学校の都合で仕方無く、最終日は全ての行程をキャンセル(?)して、学校へ向かう予定だ。
午後からリハーサルの予定だから、朝起きて出発すればじゅうぶん間に合う。
「なんや。じゃあ、お兄ちゃんとお姉ちゃんはカピバラに会えんのやな」
「せやで。まあ、しゃあないやろ」
カピバラにも飯田さんにも会えないが、仕方ない。学校がそう指定してきたんだから。
逆らって定演が中止になろうものなら、サークルを潰されかねん。
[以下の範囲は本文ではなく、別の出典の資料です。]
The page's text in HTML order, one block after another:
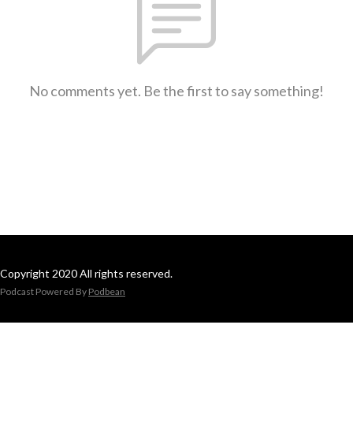
No comments yet. Be the first to say something!
Copyright 2020 All rights reserved.
Podcast Powered By Podbean
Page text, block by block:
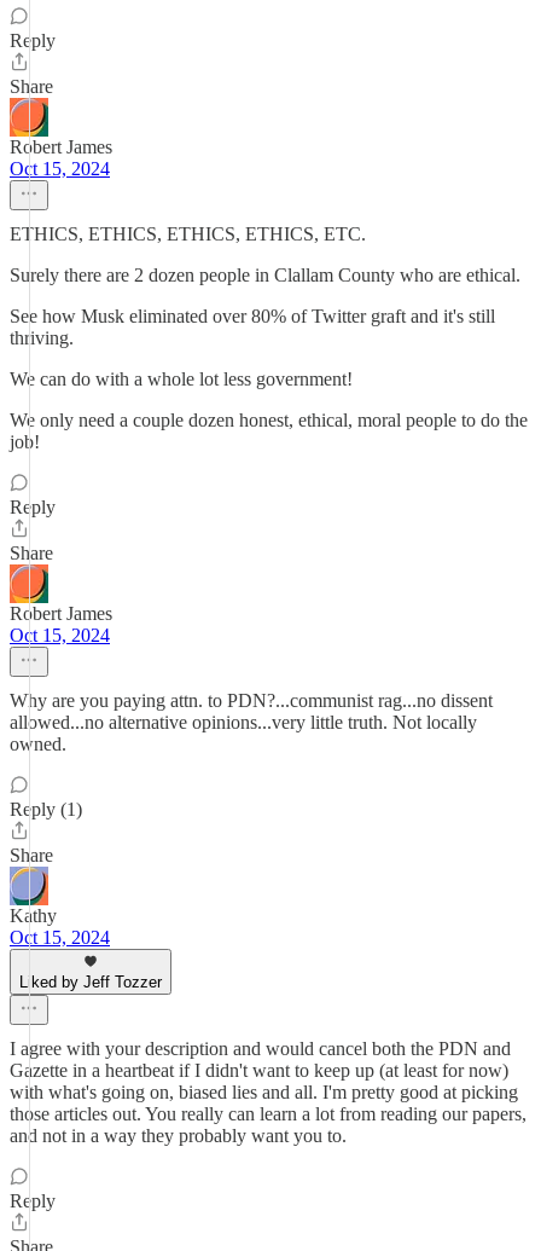
Reply
Share
Robert James
Oct 15, 2024
ETHICS, ETHICS, ETHICS, ETHICS, ETC.
Surely there are 2 dozen people in Clallam County who are ethical.
See how Musk eliminated over 80% of Twitter graft and it's still
thriving.
We can do with a whole lot less government!
We only need a couple dozen honest, ethical, moral people to do the
job!
Reply
Share
Robert James
Oct 15, 2024
Why are you paying attn. to PDN?...communist rag...no dissent
allowed...no alternative opinions...very little truth. Not locally
owned.
Reply (1)
Share
Kathy
Oct 15, 2024
Liked by Jeff Tozzer
I agree with your description and would cancel both the PDN and
Gazette in a heartbeat if I didn't want to keep up (at least for now)
with what's going on, biased lies and all. I'm pretty good at picking
those articles out. You really can learn a lot from reading our papers,
and not in a way they probably want you to.
Reply
Share
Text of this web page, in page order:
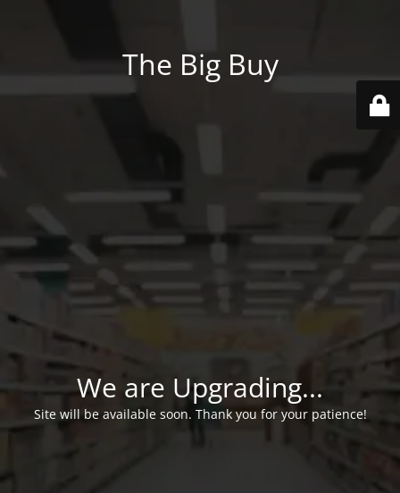
The Big Buy
We are Upgrading...
Site will be available soon. Thank you for your patience!
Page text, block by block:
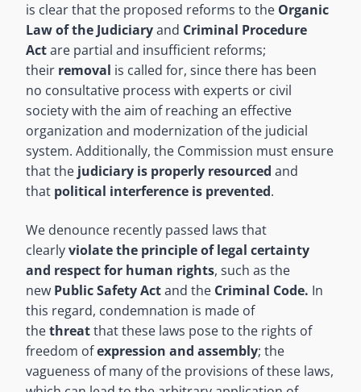
is clear that the proposed reforms to the Organic
Law of the Judiciaryand Criminal Procedure
Actare partial and insufficient reforms;
their removal is called for, since there has been
no consultative process with experts or civil
society with the aim of reaching an effective
organization and modernization of the judicial
system. Additionally, the Commission must ensure
that the judiciary is properly resourced and
that political interference is prevented.
We denounce recently passed laws that
clearlyviolate the principle of legal certainty
and respect for human rights, such as the
new Public Safety Actand the Criminal Code. In
this regard, condemnation is made of
thethreatthat these laws pose to the rights of
freedom ofexpression and assembly; the
vagueness of many of the provisions of these laws,

定演だけじゃ物足りないから、他にも何かしろ、って言う先生が居るからね……。
でも、これなら途中まで綾乃と帰れるかもしれない。
「やっと着いたぁ……」
「みんな、待たせたなぁ」
「お待たせ」
恵那ちゃん、犬山さん、リンが到着。
「あれ? アキちゃんは?」
「途中でくたばってたよ」
くたばってた……。
まあ、状況は容易に想像できる。
しばらく寛いでいたら、ようやく大垣さんが到着。更に遅れて鳥羽先生が到着。
先生は運動不足なのか、暫く膝に手を付いて息を整えていた。
大垣さんは、拾った木の枝を杖代わりにして、今にも倒れそうなお祖父さんのごとくやって来た。
「アキちゃんやっと来たで」
「ホンマやな。ダントツ最下位」
「遅いよ~」
「無茶するからだね」
勝負に参加した人からの講評。……と言えるのか?
「み、皆まで言うな……」
「まぁ。でも、お疲れ様。俺の分はジュース要らないからね」
別に俺はジュース目当てに参加した訳ではない(後から決まった)し、『吹奏楽部は文化部』と思っている奴等への証明の意味もあった。世間はそろそろ運動部・文化部の括りを見直すべきだ。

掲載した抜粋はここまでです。